*** DATA Section Begins ***

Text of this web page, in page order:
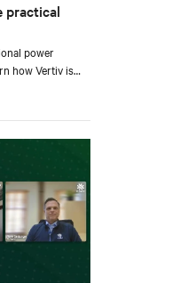
practical
power
how Vertiv is
from
hall power.
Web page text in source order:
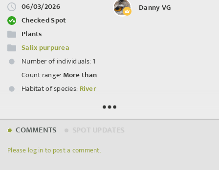
06/03/2026
Checked Spot
Plants
Salix purpurea
Number of individuals: 1
Count range: More than
Habitat of species: River
Danny VG
COMMENTS
Please log in to post a comment.
OpenStreetMap
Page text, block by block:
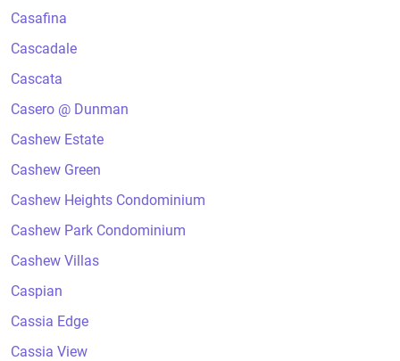
Casafina
Cascadale
Cascata
Casero @ Dunman
Cashew Estate
Cashew Green
Cashew Heights Condominium
Cashew Park Condominium
Cashew Villas
Caspian
Cassia Edge
Cassia View
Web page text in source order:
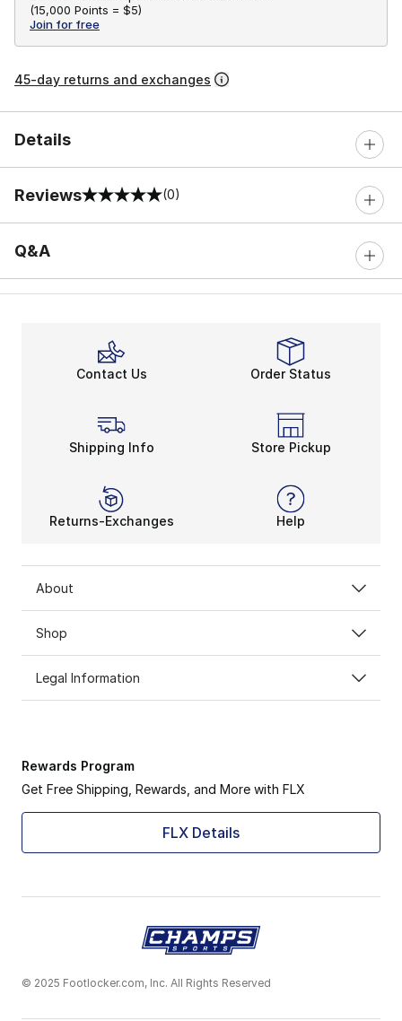
(15,000 Points = $5)
Join for free
45-day returns and exchanges
Details
Reviews
0 out of 5 rating (0)
Q&A
Contact Us Order Status
Shipping Info Store Pickup
Returns-Exchanges Help
About
Shop
Legal Information
Rewards Program
Get Free Shipping, Rewards, and More with FLX
FLX Details
© 2025 Footlocker.com, Inc. All Rights Reserved

*** DATA Section Ends ***

Precisely the lines from the one containing "Page text, block" to the end of the data above, both included, should be printed; leave the pictures out.

Page text, block by block:
Casafina
Cascadale
Cascata
Casero @ Dunman
Cashew Estate
Cashew Green
Cashew Heights Condominium
Cashew Park Condominium
Cashew Villas
Caspian
Cassia Edge
Cassia View
Web page text in source order:
(15,000 Points = $5)
Join for free
45-day returns and exchanges
Details
Reviews
0 out of 5 rating (0)
Q&A
Contact Us Order Status
Shipping Info Store Pickup
Returns-Exchanges Help
About
Shop
Legal Information
Rewards Program
Get Free Shipping, Rewards, and More with FLX
FLX Details
© 2025 Footlocker.com, Inc. All Rights Reserved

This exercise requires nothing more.